The largest portion of the upgrade is triggered when the operator's image is updated to v1.20.x.
When the operator is updated, it will proceed to update all of the Ceph daemons.
kubectl -n $ROOK_OPERATOR_NAMESPACE set image deploy/rook-ceph-operator rook-ceph-operator=rook/ceph:v1.20.0
!!! hint This is automatically updated if custom CSI image versions are not set.
Update to the latest Ceph-CSI drivers if custom CSI images are specified. See the CSI Custom Images documentation.
Watch now in amazement as the Ceph mons, mgrs, OSDs, rbd-mirrors, MDSes and RGWs are terminated and replaced with updated versions in sequence. The cluster may be unresponsive very briefly as mons update, and the Ceph Filesystem may fall offline a few times while the MDSes are upgrading. This is normal.

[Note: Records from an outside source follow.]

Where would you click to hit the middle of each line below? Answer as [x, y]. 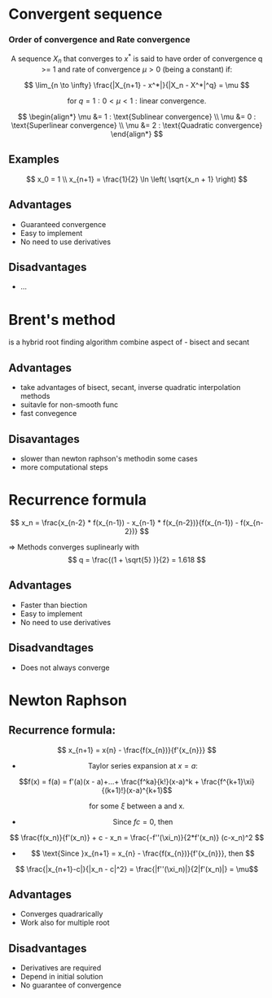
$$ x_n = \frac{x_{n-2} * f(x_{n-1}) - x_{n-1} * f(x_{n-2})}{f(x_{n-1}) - [124, 523]
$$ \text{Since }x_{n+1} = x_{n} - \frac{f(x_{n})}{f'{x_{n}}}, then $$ [143, 853]
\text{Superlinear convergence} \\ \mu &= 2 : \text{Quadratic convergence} [137, 125]
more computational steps [64, 467]
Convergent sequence [86, 14]
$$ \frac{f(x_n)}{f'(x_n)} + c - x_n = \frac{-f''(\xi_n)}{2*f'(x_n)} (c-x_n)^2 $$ [137, 837]
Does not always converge [65, 668]
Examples [34, 160]
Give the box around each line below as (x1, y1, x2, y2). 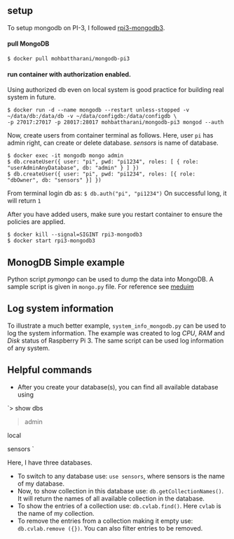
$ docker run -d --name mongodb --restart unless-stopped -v (7, 107, 190, 114)
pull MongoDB (7, 39, 50, 48)
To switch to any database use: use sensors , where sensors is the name (17, 472, 226, 480)
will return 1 (7, 197, 41, 205)
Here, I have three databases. (7, 458, 92, 467)
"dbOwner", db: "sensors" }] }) (7, 177, 102, 184)
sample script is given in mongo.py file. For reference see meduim (7, 283, 195, 291)
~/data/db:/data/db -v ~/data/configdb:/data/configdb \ (7, 113, 177, 120)
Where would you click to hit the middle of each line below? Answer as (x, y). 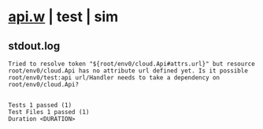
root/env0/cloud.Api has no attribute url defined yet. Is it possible (128, 71)
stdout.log (34, 46)
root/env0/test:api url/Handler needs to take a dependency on (114, 78)
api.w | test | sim (63, 17)
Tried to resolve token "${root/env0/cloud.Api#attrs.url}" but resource (132, 64)
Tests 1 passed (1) (40, 105)
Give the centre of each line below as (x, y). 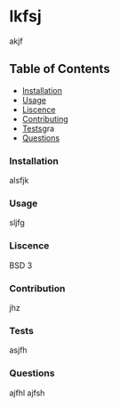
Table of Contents (60, 69)
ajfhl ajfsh (27, 393)
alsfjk (19, 181)
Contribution (37, 289)
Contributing (45, 118)
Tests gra (38, 128)
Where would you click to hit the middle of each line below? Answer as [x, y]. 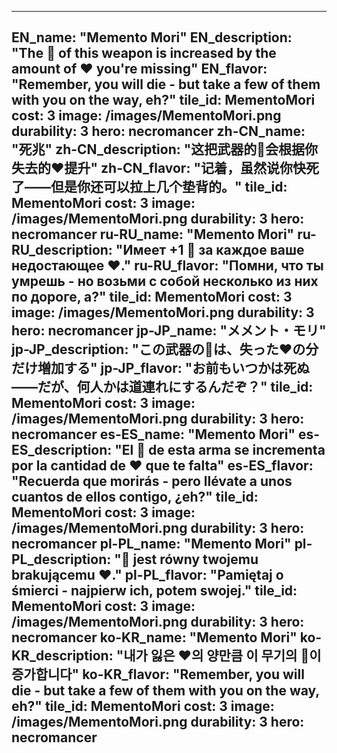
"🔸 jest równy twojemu [186, 559]
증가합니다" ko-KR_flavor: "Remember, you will [158, 674]
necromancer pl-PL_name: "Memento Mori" [151, 544]
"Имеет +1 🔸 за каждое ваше [210, 250]
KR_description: [62, 656]
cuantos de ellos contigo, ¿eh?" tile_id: [135, 497]
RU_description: [62, 250]
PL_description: [61, 559]
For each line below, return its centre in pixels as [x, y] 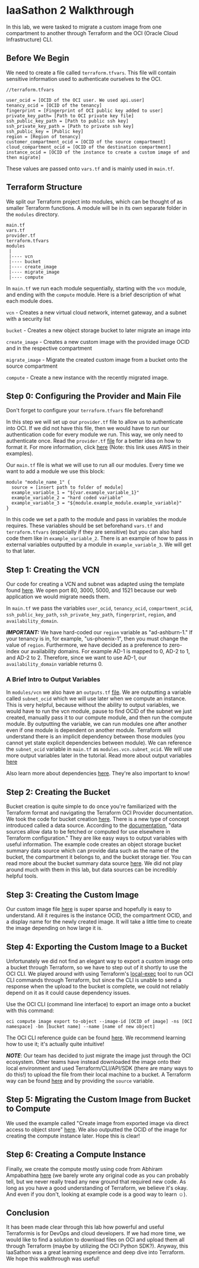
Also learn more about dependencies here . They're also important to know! [98, 774]
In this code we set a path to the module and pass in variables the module [97, 519]
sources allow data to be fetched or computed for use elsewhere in [88, 832]
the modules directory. [33, 214]
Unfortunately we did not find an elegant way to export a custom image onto [99, 961]
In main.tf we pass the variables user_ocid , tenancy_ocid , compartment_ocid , [99, 608]
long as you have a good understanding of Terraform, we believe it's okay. [97, 1188]
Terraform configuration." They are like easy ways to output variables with [97, 838]
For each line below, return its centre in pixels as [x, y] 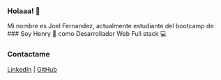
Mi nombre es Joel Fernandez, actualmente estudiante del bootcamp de [110, 26]
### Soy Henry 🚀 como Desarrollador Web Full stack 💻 [87, 34]
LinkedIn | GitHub [32, 69]
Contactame [29, 54]
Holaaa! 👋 [24, 11]
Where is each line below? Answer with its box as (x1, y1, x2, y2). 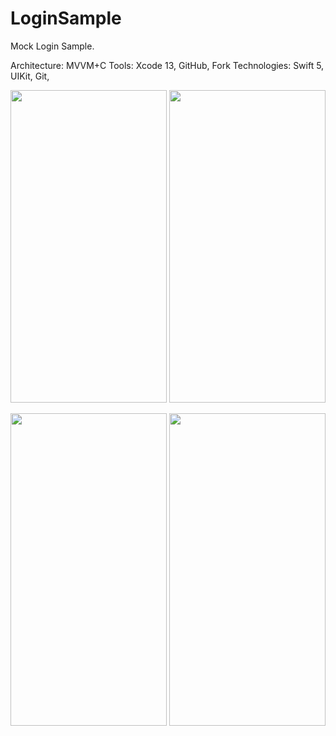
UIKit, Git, (10, 70, 50, 82)
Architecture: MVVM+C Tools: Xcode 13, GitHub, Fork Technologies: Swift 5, (10, 59, 325, 71)
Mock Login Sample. (10, 40, 95, 52)
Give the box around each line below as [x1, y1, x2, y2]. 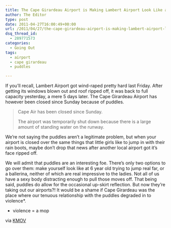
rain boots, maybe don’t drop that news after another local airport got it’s [5, 145, 158, 151]
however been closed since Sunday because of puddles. [5, 99, 125, 105]
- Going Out [10, 45, 36, 50]
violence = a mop [12, 208, 49, 214]
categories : [5, 41, 31, 46]
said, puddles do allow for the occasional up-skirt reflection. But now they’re [5, 182, 165, 188]
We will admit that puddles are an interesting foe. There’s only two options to [5, 160, 166, 166]
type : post [5, 17, 28, 22]
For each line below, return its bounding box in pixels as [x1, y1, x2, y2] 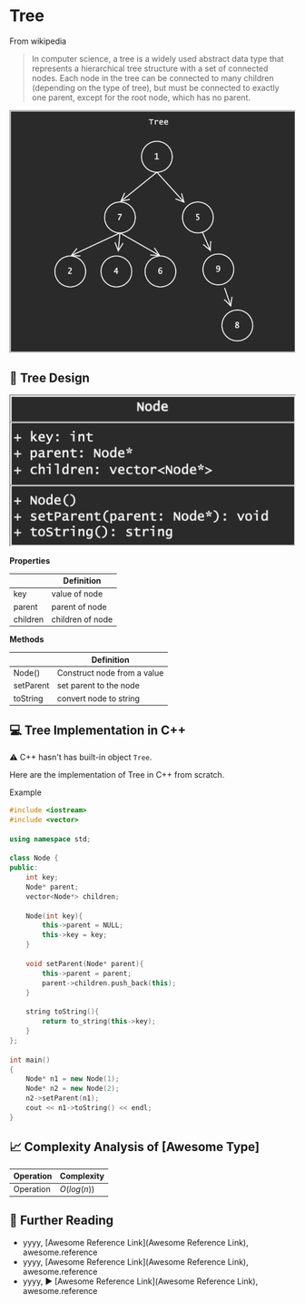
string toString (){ [25, 1007, 100, 1016]
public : [9, 863, 39, 872]
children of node [51, 614, 113, 625]
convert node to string [57, 693, 141, 704]
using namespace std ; [9, 834, 92, 843]
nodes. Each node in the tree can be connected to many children [31, 72, 274, 83]
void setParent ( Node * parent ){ [25, 959, 144, 968]
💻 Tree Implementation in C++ [9, 723, 186, 739]
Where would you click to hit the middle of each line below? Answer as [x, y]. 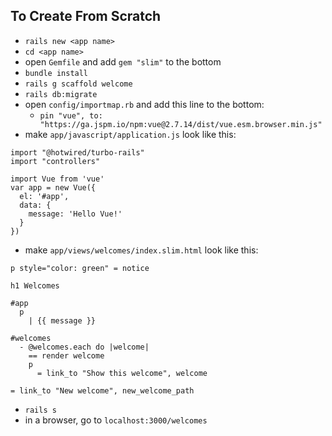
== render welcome [66, 355]
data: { [35, 205]
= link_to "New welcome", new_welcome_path [102, 390]
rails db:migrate [61, 94]
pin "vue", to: [71, 115]
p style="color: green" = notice [80, 268]
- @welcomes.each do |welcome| [84, 347]
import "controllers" [55, 161]
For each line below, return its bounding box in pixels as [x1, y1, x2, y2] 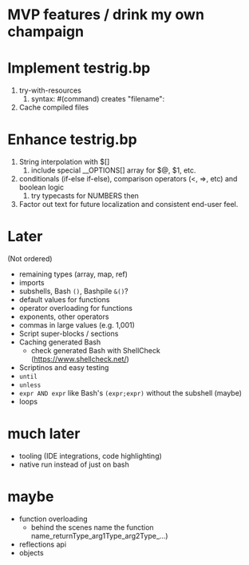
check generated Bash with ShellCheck [30, 346, 160, 355]
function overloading [18, 514, 89, 523]
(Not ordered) [7, 254, 53, 263]
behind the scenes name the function [30, 522, 154, 532]
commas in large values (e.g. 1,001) [18, 320, 135, 329]
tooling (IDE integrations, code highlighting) [18, 451, 163, 460]
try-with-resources [18, 86, 81, 95]
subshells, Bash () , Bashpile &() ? [18, 286, 128, 296]
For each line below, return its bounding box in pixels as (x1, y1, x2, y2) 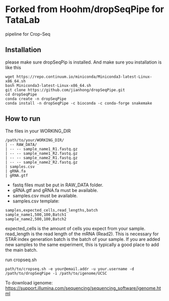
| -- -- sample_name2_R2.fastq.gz (5, 160, 78, 165)
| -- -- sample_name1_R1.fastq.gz (5, 146, 78, 152)
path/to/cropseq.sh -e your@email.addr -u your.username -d (5, 266, 135, 271)
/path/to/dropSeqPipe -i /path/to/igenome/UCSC (5, 271, 107, 276)
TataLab (5, 14, 40, 26)
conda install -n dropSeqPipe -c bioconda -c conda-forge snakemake (5, 101, 152, 106)
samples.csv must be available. (12, 192, 78, 198)
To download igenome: (5, 279, 53, 286)
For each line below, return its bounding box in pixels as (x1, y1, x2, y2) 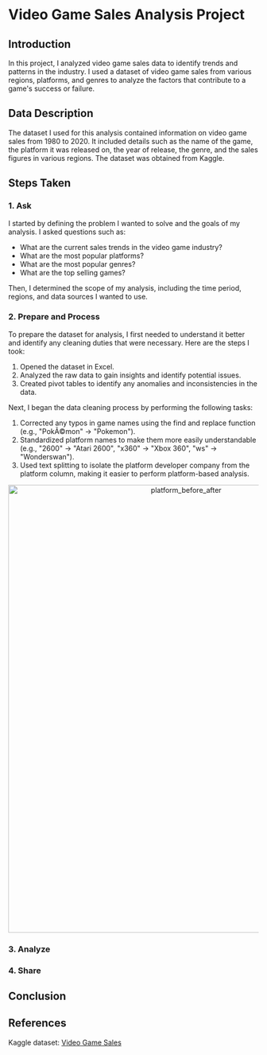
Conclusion (8, 990, 67, 1003)
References (8, 1017, 67, 1030)
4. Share (8, 965, 41, 976)
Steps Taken (8, 177, 72, 190)
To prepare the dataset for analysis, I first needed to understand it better (8, 329, 245, 339)
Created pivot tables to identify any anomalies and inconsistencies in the (19, 378, 258, 388)
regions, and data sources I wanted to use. (8, 291, 149, 301)
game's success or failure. (8, 84, 95, 93)
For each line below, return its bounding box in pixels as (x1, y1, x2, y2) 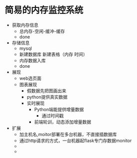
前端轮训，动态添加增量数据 (34, 119, 92, 125)
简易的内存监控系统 (4, 4, 84, 16)
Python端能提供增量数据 (34, 106, 84, 112)
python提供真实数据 (26, 94, 68, 100)
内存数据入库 (19, 57, 46, 63)
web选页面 (19, 75, 42, 81)
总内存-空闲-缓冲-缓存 (19, 28, 65, 34)
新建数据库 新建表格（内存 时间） (19, 51, 88, 57)
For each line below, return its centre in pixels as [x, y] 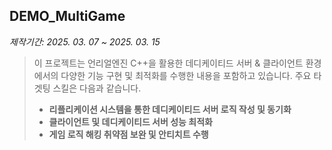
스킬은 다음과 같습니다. [97, 88]
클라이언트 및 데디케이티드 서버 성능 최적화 [130, 121]
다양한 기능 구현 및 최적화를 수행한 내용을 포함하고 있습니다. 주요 [186, 75]
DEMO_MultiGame [67, 16]
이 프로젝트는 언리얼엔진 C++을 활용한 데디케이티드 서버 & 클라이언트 [168, 63]
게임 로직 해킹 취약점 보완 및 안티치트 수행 [128, 134]
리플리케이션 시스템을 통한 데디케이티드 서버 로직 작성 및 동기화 [170, 109]
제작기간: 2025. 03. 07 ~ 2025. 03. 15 [85, 41]

The versions of the components can be viewed as they are updated:
watch --exec kubectl -n $ROOK_CLUSTER_NAMESPACE get deployments -l rook_cluster=$ROOK_CLUSTER_NAMESPACE -o jsonpath='{range .items[*]}{.metadata.name}{" \treq/upd/avl: "}{.spec.replicas}{"/"}{.status.updatedReplicas}{"/"}{.status.readyReplicas}{" \trook-version="}{.metadata.labels.rook-version}{"\n"}{end}'
As an example, this cluster is midway through updating the OSDs. When all deployments report 1/1/1
availability and rook-version=v1.20.0, the Ceph cluster's core components are fully updated.
Every 2.0s: kubectl -n rook-ceph get deployment -o j...
rook-ceph-mgr-a req/upd/avl: 1/1/1 rook-version=v1.20.0
rook-ceph-mon-a req/upd/avl: 1/1/1 rook-version=v1.20.0
rook-ceph-mon-b req/upd/avl: 1/1/1 rook-version=v1.20.0
rook-ceph-mon-c req/upd/avl: 1/1/1 rook-version=v1.20.0
rook-ceph-osd-0 req/upd/avl: 1// rook-version=v1.20.0
rook-ceph-osd-1 req/upd/avl: 1/1/1 rook-version=v1.19.6
rook-ceph-osd-2 req/upd/avl: 1/1/1 rook-version=v1.19.6
An easy check to see if the upgrade is totally finished is to check that there is only one
rook-version reported across the cluster.
# kubectl -n $ROOK_CLUSTER_NAMESPACE get deployment -l rook_cluster=$ROOK_CLUSTER_NAMESPACE -o jsonpath='{range .items[*]}{"rook-version="}{.metadata.labels.rook-version}{"\n"}{end}' | sort | uniq
This cluster is not yet finished:
rook-version=v1.19.6
rook-version=v1.20.0
This cluster is finished:
rook-version=v1.20.0
At this point, the Rook operator should be running version rook/ceph:v1.20.0.
Verify the ceph-csi-operator and CSI drivers:
kubectl -n $ROOK_OPERATOR_NAMESPACE get deploy -l app.kubernetes.io/name=ceph-csi-operator
kubectl -n $ROOK_OPERATOR_NAMESPACE get operatorconfig,driver
Verify the CephCluster health using the health verification doc.